Entrée libre et gratuite dans la limite des places disponibles

En arrivant à l'Athénée Théâtre Louis-Jouvet, vous trouverez sur votre gauche la caisse où acheter vos billets, sur votre droite le coin "invitations" (là où se trouvait la perruque de vendredi dernier) : dans le monde du spectacle en général, à qui sont-elles destinées? Essentiellement aux journalistes, aux représentants des tutelles, aux mécènes ou aux membres de l'équipe du théâtre. Parfois aussi aux professionnels de la culture, à la femme du metteur en scène ou aux petits débrouillards.

Avec les récents débats sur la gratuité des musées, l'on pourrait imaginer le coin de gauche condamné et le coin de droite pris d'assaut : des invitations pour tous, après tout pourquoi pas? Cette proposition de la gratuité (essentiellement des musées) était la pierre angulaire du volet culturel du programme présidentiel de Nicolas Sarkozy et a ensuite été confirmée dans la lettre de mission qu'il a adressée à Madame la ministre de la culture Christine Albanel. Un seul but : favoriser l'accès de tous à l'art.
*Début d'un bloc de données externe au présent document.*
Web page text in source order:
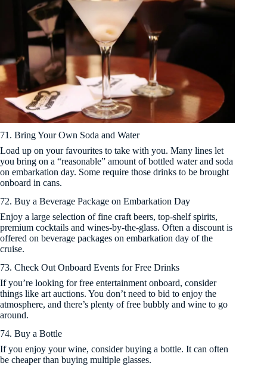
71. Bring Your Own Soda and Water
Load up on your favourites to take with you. Many lines let
you bring on a “reasonable” amount of bottled water and soda
on embarkation day. Some require those drinks to be brought
onboard in cans.
72. Buy a Beverage Package on Embarkation Day
Enjoy a large selection of fine craft beers, top-shelf spirits,
premium cocktails and wines-by-the-glass. Often a discount is
offered on beverage packages on embarkation day of the
cruise.
73. Check Out Onboard Events for Free Drinks
If you’re looking for free entertainment onboard, consider
things like art auctions. You don’t need to bid to enjoy the
atmosphere, and there’s plenty of free bubbly and wine to go
around.
74. Buy a Bottle
If you enjoy your wine, consider buying a bottle. It can often
be cheaper than buying multiple glasses.
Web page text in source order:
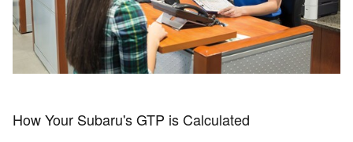
How Your Subaru's GTP is Calculated
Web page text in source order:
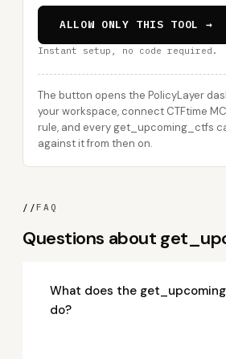
ALLOW ONLY THIS TOOL →
Instant setup, no code required.
The button opens the PolicyLayer
your workspace, connect CTFtime
rule, and every get_upcoming_ctfs
against it from then on.
//FAQ
Questions about
What does the
do?
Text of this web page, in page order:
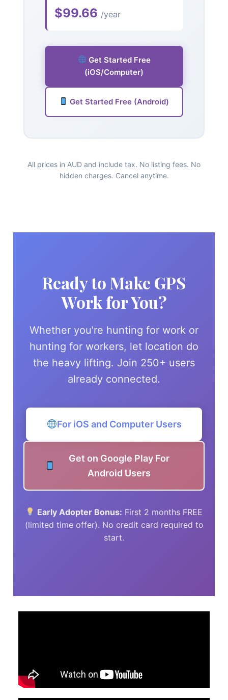
$99.66 /year
Get Started Free
(iOS/Computer)
Get Started Free (Android)
All prices in AUD and include tax. No listing fees. No
hidden charges. Cancel anytime.
Ready to Make GPS
Work for You?
Whether you're hunting for work or
hunting for workers, let location do
the heavy lifting. Join 250+ users
already connected.
For iOS and Computer Users
Get on Google Play For
Android Users
Early Adopter Bonus: First 2 months FREE
(limited time offer). No credit card required to
start.
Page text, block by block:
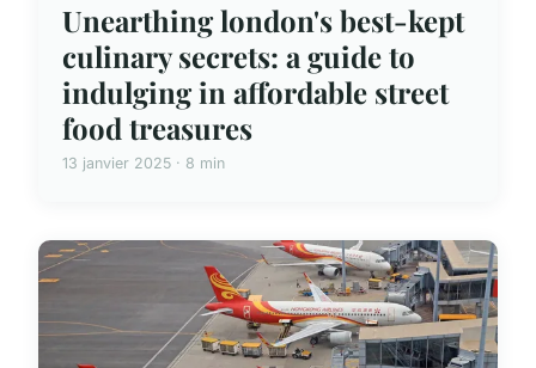
Unearthing london's best-kept
culinary secrets: a guide to
indulging in affordable street
food treasures
13 janvier 2025 · 8 min
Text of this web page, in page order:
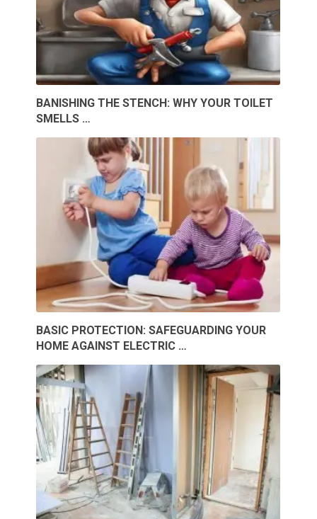
BANISHING THE STENCH: WHY YOUR TOILET
SMELLS …
BASIC PROTECTION: SAFEGUARDING YOUR
HOME AGAINST ELECTRIC …
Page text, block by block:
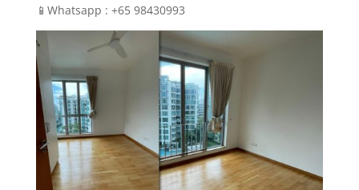
📱 Whatsapp : +65 98430993
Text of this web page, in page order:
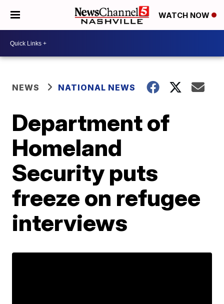
WATCH NOW
NEWS NATIONAL NEWS
Department of
Homeland
Security puts
freeze on refugee
interviews
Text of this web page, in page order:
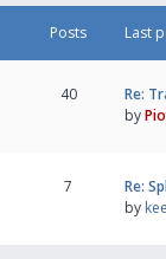
Posts Last
40
Re:
by
7
Re:
by
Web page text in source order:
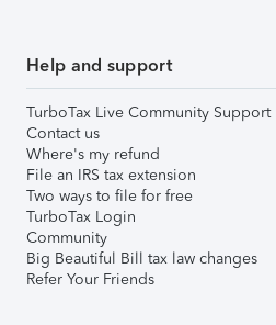
Help and support
TurboTax Live Community Support
Contact us
Where's my refund
File an IRS tax extension
Two ways to file for free
TurboTax Login
Community
Big Beautiful Bill tax law changes
Refer Your Friends
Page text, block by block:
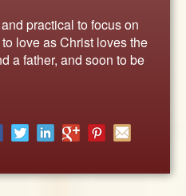
practical to focus on
love as Christ loves the
a father, and soon to be
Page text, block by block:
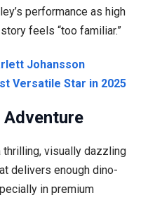
performance as high
feels “too familiar.”
Johansson
Versatile Star in 2025
Adventure
thrilling, visually dazzling
delivers enough dino-
in premium

La démocratisation est devenue une obsession française au point d'absorber la question de la politique culturelle dans son ensemble, et étudier les programmes politiques des candidats à la présidence était en ce sens assez parlant : hormis José Bové et Frédéric Nihous (à ma connaissance), tous les prétendants en appelaient à la démocratisation culturelle en termes relevant souvent davantage de l'incantation que du véritable programme. L'accès à la culture finit par devenir une sorte de tarte à la crème hexagonale, le passage obligé de tout projet relatif aux arts, mais souvent sans que l'on se pose la question des moyens à mettre en oeuvre. La proposition de la gratuité a le mérite de casser le caractère prophétique des appels à la démocratisation en soulevant un vrai débat de fond.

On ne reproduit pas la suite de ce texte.